Notice that some questions such as treatment evaluation or group comparisons may not be easy to address using the retrospective EHR data. This is because the patients are not randomized to the comparison groups and the results can be confounded by many factors including patient severity that may not be available from the EHR database. Causal inference approaches may help address this confounding problems to some degree. Thus, in formulating a good study question or hypothesis, one should try to avoid comparison between groups unless the fair comparison can be justified or supported by the data.

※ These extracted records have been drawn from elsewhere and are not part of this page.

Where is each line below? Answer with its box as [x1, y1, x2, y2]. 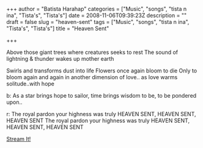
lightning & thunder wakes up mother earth [6, 55, 114, 62]
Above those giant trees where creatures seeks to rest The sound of [6, 49, 179, 56]
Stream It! [6, 135, 31, 142]
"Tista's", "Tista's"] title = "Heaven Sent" [6, 25, 109, 32]
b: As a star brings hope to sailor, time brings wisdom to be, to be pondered [6, 92, 197, 99]
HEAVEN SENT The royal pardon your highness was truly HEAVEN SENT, [6, 117, 190, 124]
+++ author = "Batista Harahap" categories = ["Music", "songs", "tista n [6, 6, 187, 12]
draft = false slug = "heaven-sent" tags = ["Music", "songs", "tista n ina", [6, 18, 190, 25]
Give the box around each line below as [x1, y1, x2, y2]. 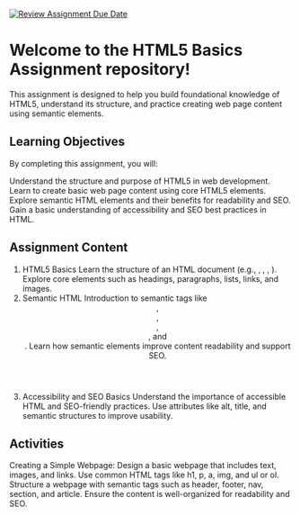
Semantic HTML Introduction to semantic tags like [22, 293, 208, 303]
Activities [9, 436, 65, 451]
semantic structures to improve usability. [22, 410, 173, 421]
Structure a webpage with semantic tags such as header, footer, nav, [9, 479, 264, 490]
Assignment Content [9, 240, 128, 256]
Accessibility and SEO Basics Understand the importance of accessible [22, 391, 287, 402]
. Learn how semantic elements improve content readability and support [24, 340, 291, 351]
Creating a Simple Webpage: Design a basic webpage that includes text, [9, 460, 277, 471]
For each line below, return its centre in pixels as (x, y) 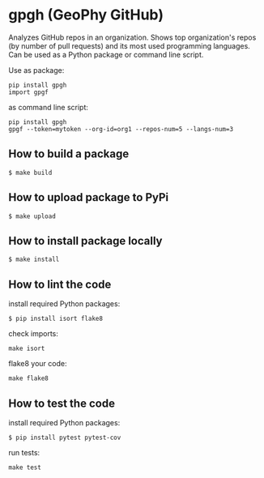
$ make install (34, 260)
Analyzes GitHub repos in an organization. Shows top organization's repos (132, 37)
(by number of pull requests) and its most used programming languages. (130, 45)
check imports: (34, 334)
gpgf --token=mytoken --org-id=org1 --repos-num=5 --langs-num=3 (121, 129)
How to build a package (69, 154)
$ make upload (32, 216)
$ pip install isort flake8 (56, 319)
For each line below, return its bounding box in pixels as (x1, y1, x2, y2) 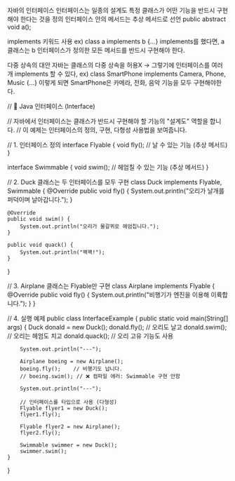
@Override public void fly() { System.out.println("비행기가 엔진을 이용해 (7, 290, 210, 299)
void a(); (7, 23, 32, 31)
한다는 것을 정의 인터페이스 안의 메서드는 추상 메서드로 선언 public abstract (20, 15, 227, 23)
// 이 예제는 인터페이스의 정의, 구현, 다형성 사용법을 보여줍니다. (16, 126, 187, 134)
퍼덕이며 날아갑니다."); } (7, 196, 73, 203)
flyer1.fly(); (20, 411, 61, 418)
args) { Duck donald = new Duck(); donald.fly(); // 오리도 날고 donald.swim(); (7, 323, 227, 331)
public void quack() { (7, 241, 74, 248)
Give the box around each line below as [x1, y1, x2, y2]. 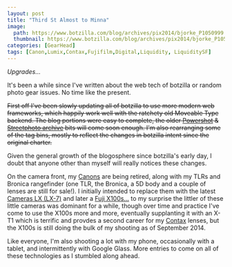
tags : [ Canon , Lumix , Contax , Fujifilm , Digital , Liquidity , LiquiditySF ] [7, 49, 212, 56]
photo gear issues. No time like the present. [7, 88, 131, 97]
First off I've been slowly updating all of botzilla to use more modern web [7, 101, 215, 110]
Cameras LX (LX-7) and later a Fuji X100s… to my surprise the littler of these [7, 194, 224, 202]
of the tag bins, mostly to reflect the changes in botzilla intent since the [7, 130, 209, 139]
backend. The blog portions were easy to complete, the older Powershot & [7, 116, 219, 124]
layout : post [7, 10, 45, 17]
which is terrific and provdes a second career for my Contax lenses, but [14, 216, 220, 224]
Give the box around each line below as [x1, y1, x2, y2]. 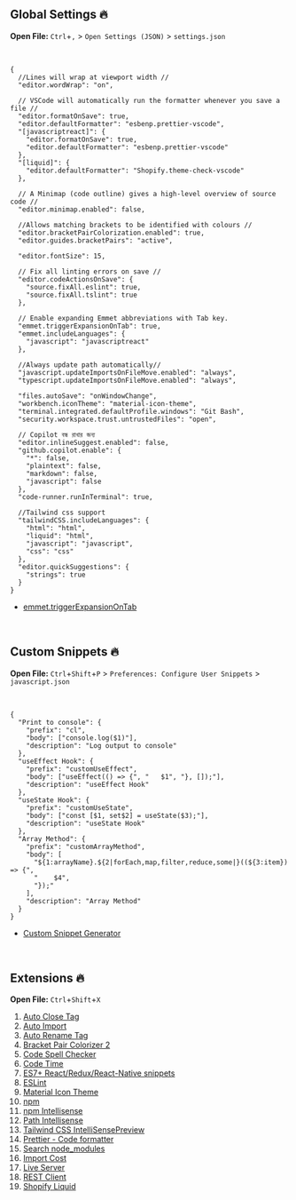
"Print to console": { [18, 718, 102, 727]
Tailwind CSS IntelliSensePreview [22, 1125, 145, 1135]
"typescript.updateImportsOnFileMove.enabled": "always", [18, 376, 238, 385]
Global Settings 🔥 [10, 7, 109, 22]
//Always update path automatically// [18, 360, 162, 370]
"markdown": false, [26, 469, 98, 478]
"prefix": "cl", [26, 726, 87, 735]
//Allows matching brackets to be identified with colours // [18, 220, 253, 229]
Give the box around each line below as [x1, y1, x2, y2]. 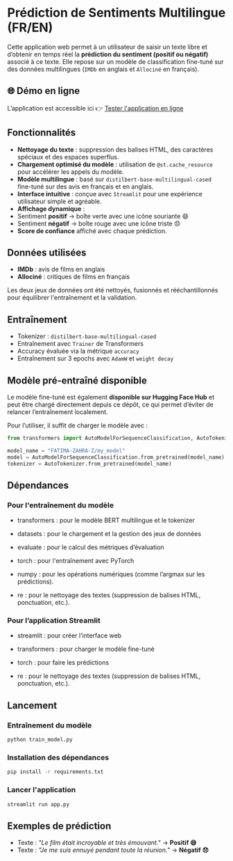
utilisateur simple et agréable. [17, 197, 102, 205]
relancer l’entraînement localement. [7, 408, 109, 416]
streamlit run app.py [7, 800, 70, 808]
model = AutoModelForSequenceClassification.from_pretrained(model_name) [7, 454, 225, 461]
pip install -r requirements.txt [7, 768, 104, 775]
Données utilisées [7, 246, 87, 258]
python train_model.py [7, 736, 73, 743]
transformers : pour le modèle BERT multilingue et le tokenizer [17, 516, 196, 525]
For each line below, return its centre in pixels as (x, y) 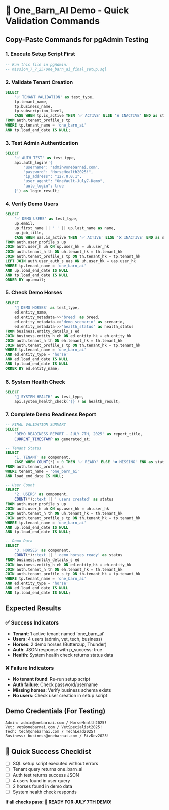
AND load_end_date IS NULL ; (35, 476)
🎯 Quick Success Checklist (48, 751)
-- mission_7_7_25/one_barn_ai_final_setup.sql (56, 69)
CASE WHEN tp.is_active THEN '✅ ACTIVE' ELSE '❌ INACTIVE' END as (86, 116)
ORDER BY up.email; (26, 280)
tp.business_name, (33, 106)
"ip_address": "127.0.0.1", (53, 177)
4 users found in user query (41, 780)
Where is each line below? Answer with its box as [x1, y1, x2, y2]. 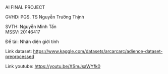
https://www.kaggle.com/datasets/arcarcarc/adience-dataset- [33, 48, 163, 54]
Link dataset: [5, 48, 32, 54]
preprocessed [5, 53, 34, 59]
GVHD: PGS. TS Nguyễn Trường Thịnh [5, 14, 85, 19]
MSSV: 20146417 [5, 29, 40, 34]
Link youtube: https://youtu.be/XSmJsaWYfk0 [5, 63, 101, 69]
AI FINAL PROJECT [5, 4, 45, 10]
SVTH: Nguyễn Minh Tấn [5, 23, 57, 29]
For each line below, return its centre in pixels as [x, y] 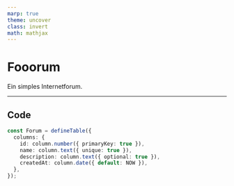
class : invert [28, 26]
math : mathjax [28, 33]
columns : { [29, 137]
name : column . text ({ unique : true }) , [76, 150]
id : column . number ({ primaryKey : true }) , [82, 144]
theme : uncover [29, 20]
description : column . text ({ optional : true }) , [90, 157]
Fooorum [34, 67]

To identify a good clinical research question based on the EHR database requires close collaborations between domain clinical/epidemiological scientists and data scientists. Initial data exploration is necessary and it may take several iterative interactions between domain-specific clinicians/ epidemiologists and data scientists before a good question or hypothesis can be identified. The question or hypothesis may be modified or changed during the data exploration and even during the data analysis stage. A vague or general question regarding a disease, treatment or condition can be an initial target to start data exploration by statisticians and data scientists. The data exploration results can be presented to the clinical or epidemiological experts so that more specific questions or hypotheses can be gradually identified. A data extraction summary statistics report (see Chapter 3 for details) may be drafted to serve as a communication channel between the data scientists and domain-specific clinicians/epidemiologists. It is possible that the initial clinical or epidemiological question can be modified, improved, or even completely changed based on the data exploration results. Sometimes, the clinical question or hypothesis may not be finalized until the final data analysis is done. Data visualization and descriptive/summary statistics are usually used for initial data exploration in order to identify a good clinical question or hypothesis.
Our focus here is on clinical or scientific research projects. One may also initiate a statistical or computational methodology research project based on the EHR database. The procedure or life cycle for a methodology research project is different and will not be discussed in this book.